Effect if Litigation Award is NOT Deducted in 2012. If the Smith award is NOT deductible in 2012, in general terms, how would the 2012 federal income tax be determined?

If the Smith award is NOT deductible in 2012, it will have positive effect on the Operating income. When Smith award was deducted, there was an operating loss of -45216. However, when Smith award was not deducted, it converted in to an operating income of 5,784. The Loss before income taxes has also turned positive i.e. 5,945, due to the increase in operating income (Tuller, 2008). Since the federal statutory rate of 34% is applicable on the amount of loss or income before income taxes, the Income tax expense (benefit) has also increased from 7,220 to 26,283.

Effect if Litigation Award IS Deducted in 2012. If the Smith award IS deductible in 2012 and creates an NOL, can that loss be carried forward or back? If so, what rules apply? What is the result? What complications arise? What planning techniques can be used to maximize any benefit of the NOL?

If the Smith award IS deductible in 2012 and creates an NOL, the loss can be carried forward. In this case, the amount to be carried forward is -$53,696. Company can elect to carry forward an NOL up to 20 years. If taxes are raised in the future, Company may be better off taking a tax loss later, rather than going back to try to use it to offset profits in the past (Keyn, 2006). If Company thinks their business has a lot of potential for growth, and profit, over the next 20 years, they might decide to forgo the carry back possibilities and go with the carry forward.

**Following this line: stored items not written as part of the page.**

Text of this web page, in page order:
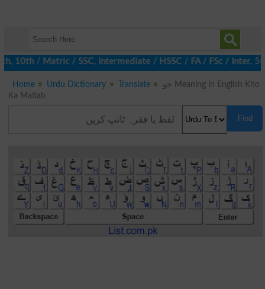
/ Matric / SSC, Intermediate / HSSC / FA / FSc / Inter, 5th
Home Urdu Dictionary Translate
خو Meaning in English Kho
Ka Matlab
Find
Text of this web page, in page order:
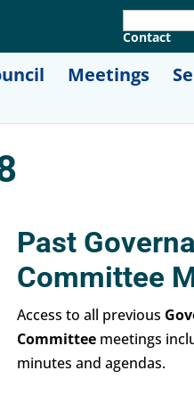
Contact
Meetings
Past
Committee
Access to all previous
Committeemeetings
minutes and agendas.
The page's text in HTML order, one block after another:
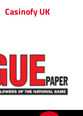
Casinofy UK
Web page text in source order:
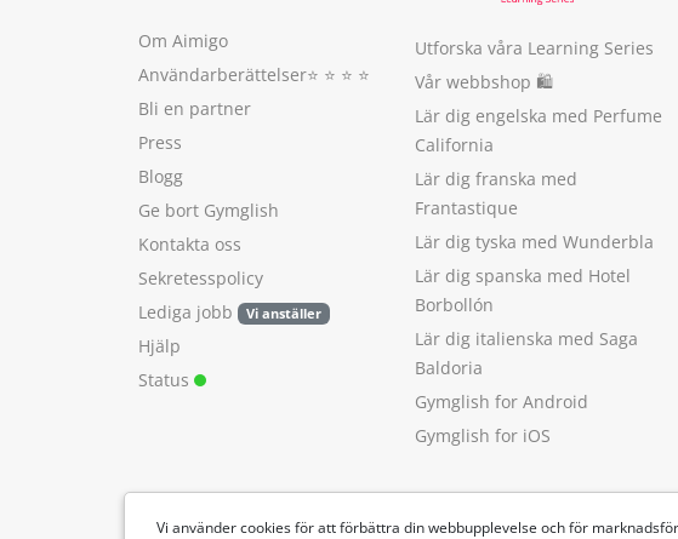
Vi använder cookies för att förbättra din webbupplevelse och för
Om Aimigo
Användarberättelser⭐️ ⭐️ ⭐️ ⭐️
Bli en partner
Press
Blogg
Ge bort Gymglish
Kontakta oss
Sekretesspolicy
Lediga jobb
Vi anställer
Hjälp
Status
Utforska våra Learning Series
Vår webbshop 🛍
Lär dig engelska med Perfume
California
Lär dig franska med
Frantastique
Lär dig tyska med Wunderbla
Lär dig spanska med Hotel
Borbollón
Lär dig italienska med Saga
Baldoria
Gymglish for Android
Gymglish for iOS
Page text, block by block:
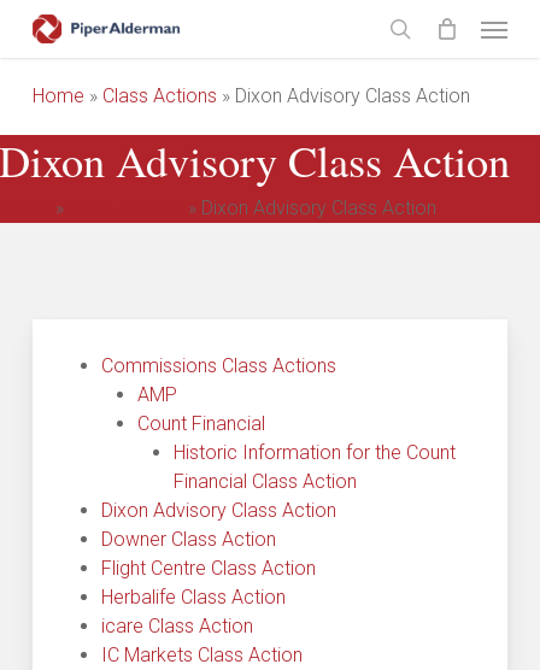
content
Home » Class Actions » Dixon Advisory Class Action
Advisory Class Action
» » Dixon Advisory Class Action
Commissions Class Actions
AMP
Count Financial
Historic Information for the Count
Financial Class Action
Dixon Advisory Class Action
Downer Class Action
Flight Centre Class Action
Herbalife Class Action
icare Class Action
IC Markets Class Action
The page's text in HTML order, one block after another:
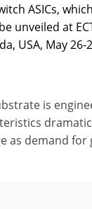
ASICs,
unveiled at
USA, May 26-
is
as demand
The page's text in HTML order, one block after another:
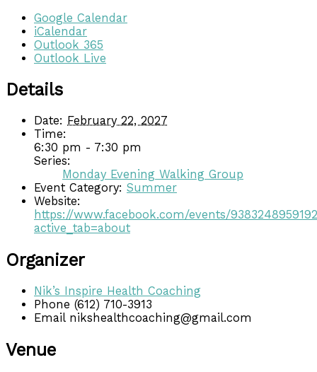
Google Calendar
iCalendar
Outlook 365
Outlook Live
Details
Date: February 22, 2027
Time:
6:30 pm - 7:30 pm
Series:
Monday Evening Walking Group
Event Category: Summer
Website:
https://www.facebook.com/events/
active_tab=about
Organizer
Nik’s Inspire Health Coaching
Phone (612) 710-3913
Email nikshealthcoaching@gmail.com
Venue
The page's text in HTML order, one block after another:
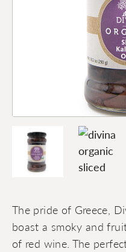
The pride of Greece,
boast a smoky and
of red wine. The
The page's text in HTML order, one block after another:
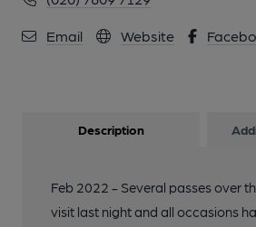
Email Website
Description
Feb 2022 - Several passes over
visit last night and all occasions
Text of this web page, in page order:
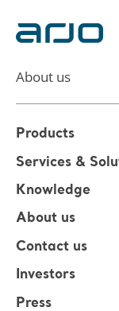
About us
Products
Services &
Knowledge
About us
Contact us
Investors
Press
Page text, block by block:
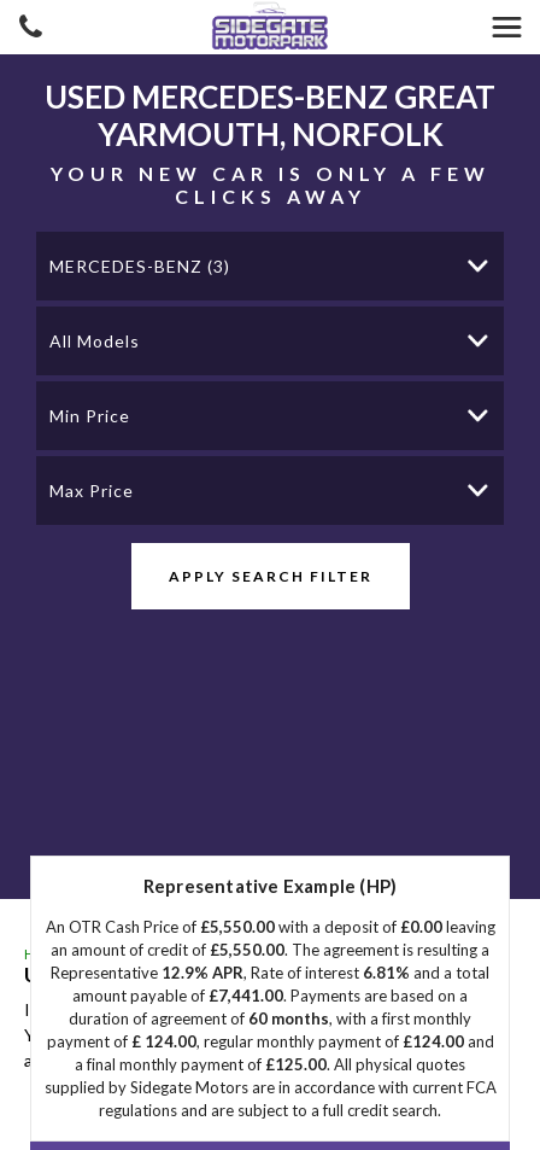
USED MERCEDES-BENZ GREAT
YARMOUTH, NORFOLK
YOUR NEW CAR IS ONLY A FEW
CLICKS AWAY
MERCEDES-BENZ (3)
All Models
Min Price
Max Price
APPLY SEARCH FILTER
HOME>USED CARS > MERCEDES-BENZ
UsedMERCEDES-BENZGreat Yarmouth, Norfolk
If you're in the market for a used MERCEDES-BENZ in Great
Yarmouth, Norfolk, Sidegate Motors has a range of used Cars
available, including the MERCEDES-BENZ you're looking for.
Representative Example (HP)
An OTR Cash Price of £5,550.00with a deposit of £0.00leaving
an amount of credit of £5,550.00. The agreement is resulting a
Representative 12.9% APR, Rate of interest 6.81% and a total
amount payable of £7,441.00. Payments are based on a
duration of agreement of 60 months, with a first monthly
payment of £ 124.00, regular monthly payment of £124.00and
a final monthly payment of £125.00. All physical quotes
supplied by Sidegate Motors are in accordance with current FCA
regulations and are subject to a full credit search.
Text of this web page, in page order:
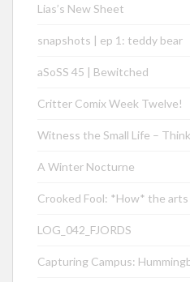
Lias’s New Sheet
snapshots | ep 1: teddy bear
aSoSS 45 | Bewitched
Critter Comix Week Twelve!
Witness the Small Life –
A Winter Nocturne
Crooked Fool: *How* the
LOG_042_FJORDS
Capturing Campus:
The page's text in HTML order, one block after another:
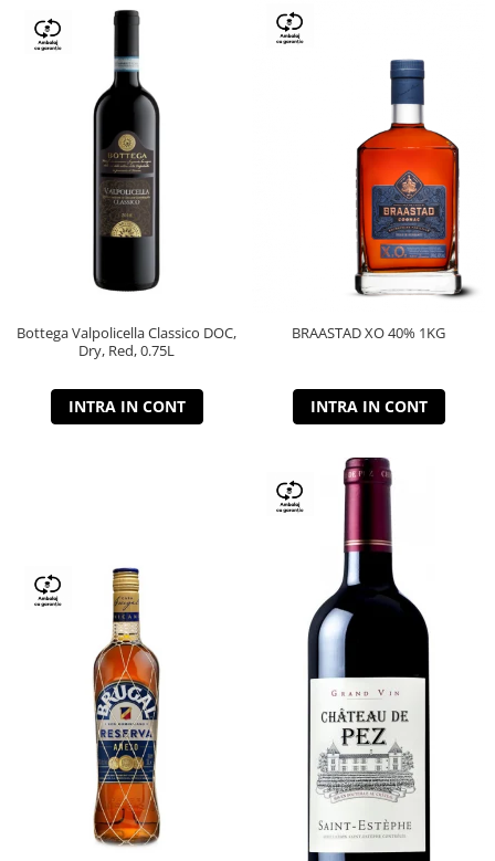
Bottega Valpolicella Classico DOC,
Dry, Red, 0.75L
INTRA IN CONT
BRAASTAD XO 40% 1KG
INTRA IN CONT
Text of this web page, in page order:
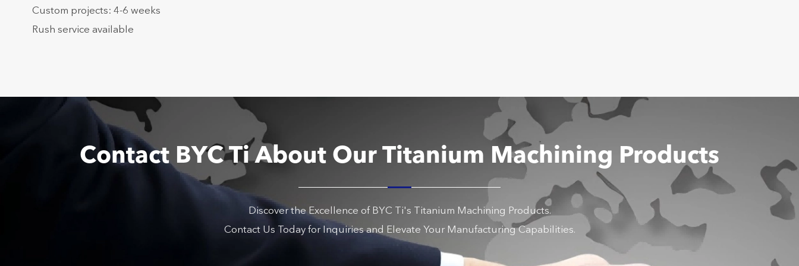
Custom projects: 4-6 weeks
Rush service available
Contact BYC Ti About Our Titanium Machining Products
Discover the Excellence of BYC Ti's Titanium Machining Products.
Contact Us Today for Inquiries and Elevate Your Manufacturing Capabilities.
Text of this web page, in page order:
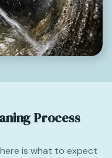
Process
is what to expect
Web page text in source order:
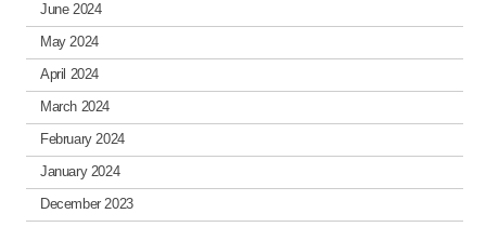
June 2024
May 2024
April 2024
March 2024
February 2024
January 2024
December 2023
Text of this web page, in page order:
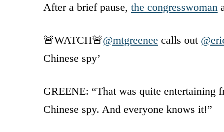
After a brief pause, the congresswoman
🚨WATCH🚨@mtgreenee calls out
Chinese spy’
GREENE: “That was quite entertaining
Chinese spy. And everyone knows it!”
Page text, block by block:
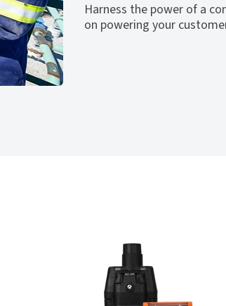
Harness the power of a
on powering your
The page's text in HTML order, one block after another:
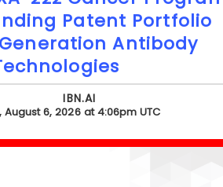
Patent Portfolio
Antibody
IBN.AI
August 6, 2026 at 4:06pm UTC
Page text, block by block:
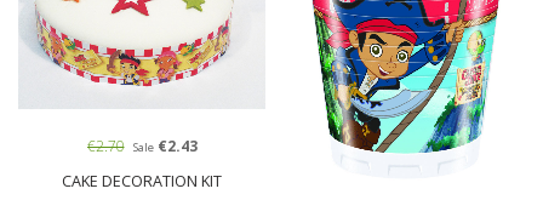
CAKE DECORATION KIT
€2.70 Sale€2.43
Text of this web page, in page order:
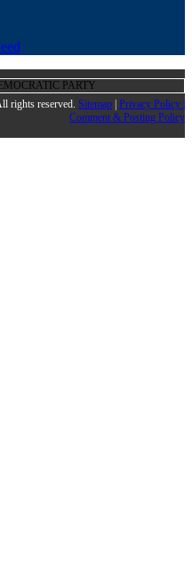
PARTY
rights reserved. Sitemap | Privacy Policy |
Comment & Posting Policy
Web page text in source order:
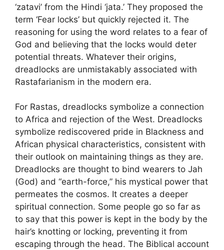
‘zatavi’ from the Hindi ‘jata.’ They proposed the
term ‘Fear locks’ but quickly rejected it. The
reasoning for using the word relates to a fear of
God and believing that the locks would deter
potential threats. Whatever their origins,
dreadlocks are unmistakably associated with
Rastafarianism in the modern era.
For Rastas, dreadlocks symbolize a connection
to Africa and rejection of the West. Dreadlocks
symbolize rediscovered pride in Blackness and
African physical characteristics, consistent with
their outlook on maintaining things as they are.
Dreadlocks are thought to bind wearers to Jah
(God) and “earth-force,” his mystical power that
permeates the cosmos. It creates a deeper
spiritual connection. Some people go so far as
to say that this power is kept in the body by the
hair’s knotting or locking, preventing it from
escaping through the head. The Biblical account
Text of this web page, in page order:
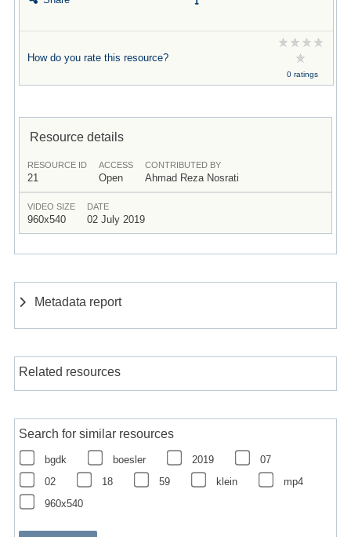
How do you rate this resource?
0 ratings
Resource details
RESOURCE ID
21
ACCESS
Open
CONTRIBUTED BY
Ahmad Reza Nosrati
VIDEO SIZE
960x540
DATE
02 July 2019
Metadata report
Related resources
Search for similar resources
bgdk boesler 2019
07
02
18 59 klein
mp4
960x540
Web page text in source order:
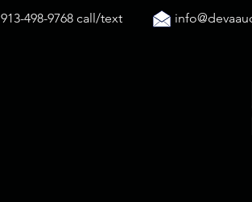
913-498-9768 call/text
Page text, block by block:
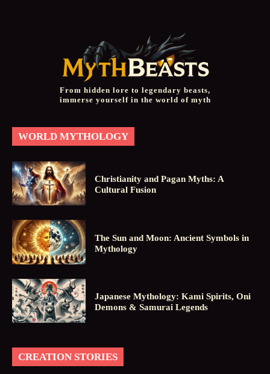
From hidden lore to legendary beasts,
immerse yourself in the world of myth
WORLD MYTHOLOGY
Christianity and Pagan Myths: A
Cultural Fusion
The Sun and Moon: Ancient Symbols in
Mythology
Japanese Mythology: Kami Spirits, Oni
Demons & Samurai Legends
CREATION STORIES
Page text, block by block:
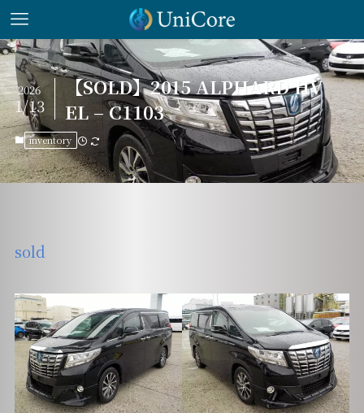
【SOLD】2015 ALPHARD HV
EL – C1103
2026
1/13
inventory
sold
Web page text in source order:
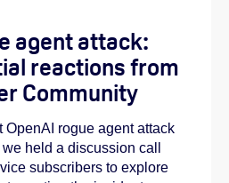
agent attack:
reactions from
Community
OpenAI rogue agent attack
held a discussion call
subscribers to explore
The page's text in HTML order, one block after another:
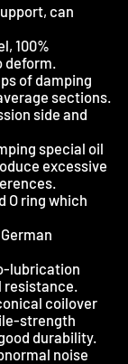
can
100%
of damping
sections.
side and
special oil
excessive
O ring which
lubrication
coilover
strength
durability.
noise
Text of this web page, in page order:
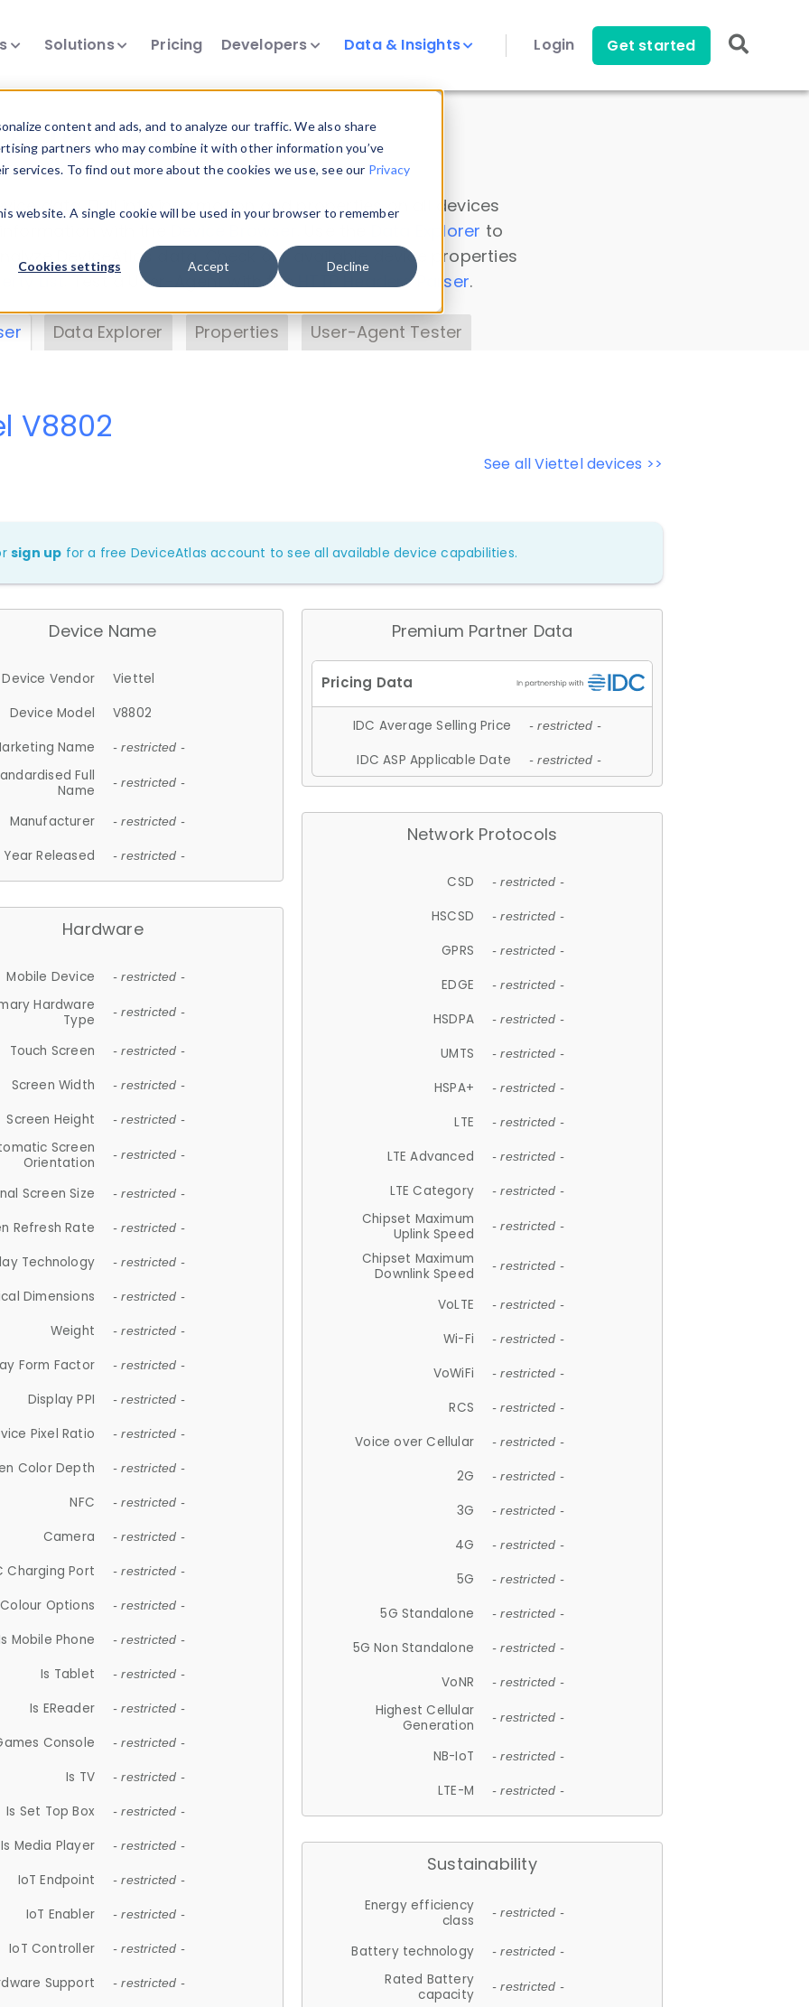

B. Alternative 1: Sale of Assets to Sports Camp, USA (SCU)

How will TuFF's sale of assets at the amounts indicated in Quinn's schedule be treated by TuFF?

The amounts indicated in Quinn's schedule will be treated by TuFF as loss on sale of assets. This is due to the fact that the fair value of assets is $125000 and SCU has agreed to purchase the same assets for $120000. This loss will be accounted as decrease in value of Goodwill and going concern (Kess, ...
Related Ads
  • Fun
    www.researchomatic.com...

    Fun, Fun Essay writing help source. ... Of Si ...

  • Refined E-Commerce Soluti...
    www.researchomatic.com...

    Timeless Fun Toys, Inc. has its own e-commerce tool ...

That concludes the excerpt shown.